The findings may also be relevant beyond chronic pain. Similar disruptions in communication between the immune and nervous systems appear to play a role in conditions such as Long COVID and ME/CFS.
As a metaphor for his research vision, Niels referred to a starling murmuration. Hundreds or even thousands of birds move together as a single dynamic system. Through a few simple rules, mutual trust and constant interaction, a complex yet organized pattern emerges.
According to Niels, the human body functions in much the same way. Chronic pain is not caused by a single cell, nerve, or damaged organ. It emerges from continuous communication between multiple systems that influence one another. The metaphor also applies to science itself. “Science derives its strength from a few essential principles: agility, trust and freedom to move, combined with elegantly simple rules.”

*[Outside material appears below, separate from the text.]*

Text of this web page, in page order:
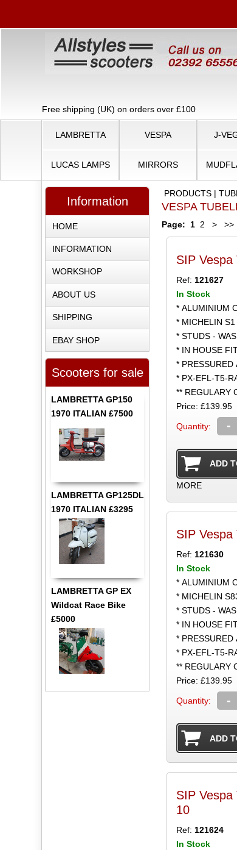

Through his chair in Neuroimmunology of Pain, part of the strategic research program Infection & Immunity at UMC Utrecht, Niels aims to further connect immunology, neuroscience and clinical care. As a principal investigator at the Center for Translational Immunology (CTI), he seeks to better understand how chronic pain develops, why it persists and how the body can actively switch pain off again. According to him, this requires a different perspective: one that looks beyond damaged nerves, inflamed joints or diseased organs, and focuses instead on the ongoing interaction between the systems that protect and restore the body.
At the same time, Niels sees that the way science is often organized today can actually slow down innovation. “We do, of course, need grant applications and careful review, but the balance has tipped too far. We ask for breakthroughs, yet sometimes organize research through 60-page grant proposals, very frequent interim reports and a high administrative burden.” In his view, this wastes valuable time and energy that are not spent on discovery. “Real science is precisely about deviating from the original plan when the data or an unexpected observation invite you to do so.”
He therefore advocates more compact applications, fewer reporting requirements and greater trust, to create space for serendipity, unexpected insights, and genuine innovation. “Chronic pain is not a one-way process,” Niels concludes. “It is a conversation between systems. If we can better understand that conversation, and collaborate across boundaries, we may learn how to switch pain off and ultimately break the cycle of chronic pain.”